Exercise aim: From the listing below, copy only the lines from the line that contains "when including figures. (73, 602)" to the line that contains "app_1.tex: the contents", counting those two lines as part of the copy.

Dataset entries:
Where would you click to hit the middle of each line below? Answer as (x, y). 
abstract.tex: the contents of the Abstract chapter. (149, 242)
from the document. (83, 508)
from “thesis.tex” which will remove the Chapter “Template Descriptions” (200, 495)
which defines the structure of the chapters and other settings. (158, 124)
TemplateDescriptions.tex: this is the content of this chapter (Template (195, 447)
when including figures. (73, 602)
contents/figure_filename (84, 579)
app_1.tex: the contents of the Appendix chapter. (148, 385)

---

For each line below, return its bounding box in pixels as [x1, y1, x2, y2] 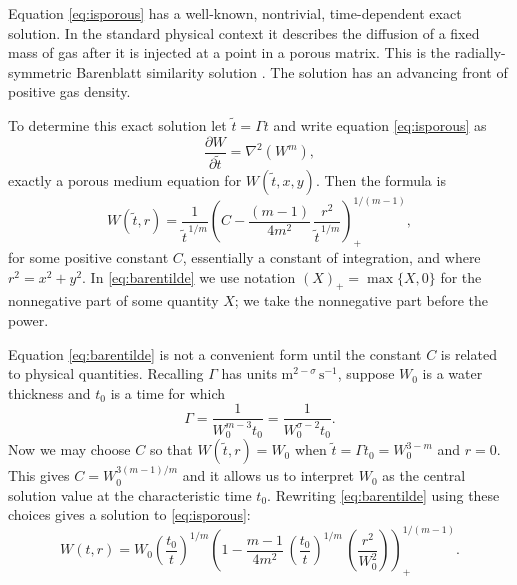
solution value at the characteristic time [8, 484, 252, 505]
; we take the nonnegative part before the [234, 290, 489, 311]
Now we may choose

==

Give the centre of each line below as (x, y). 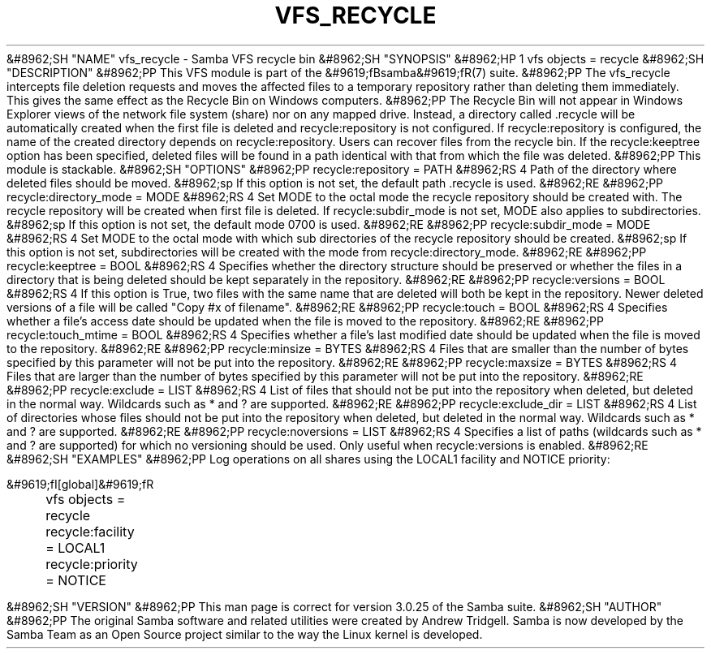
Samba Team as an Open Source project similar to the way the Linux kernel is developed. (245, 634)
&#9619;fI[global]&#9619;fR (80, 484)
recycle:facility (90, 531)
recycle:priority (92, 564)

Task solution:
when including figures. (73, 602)
contents/figure_filename (84, 579)
app_1.tex: the contents of the Appendix chapter. (148, 385)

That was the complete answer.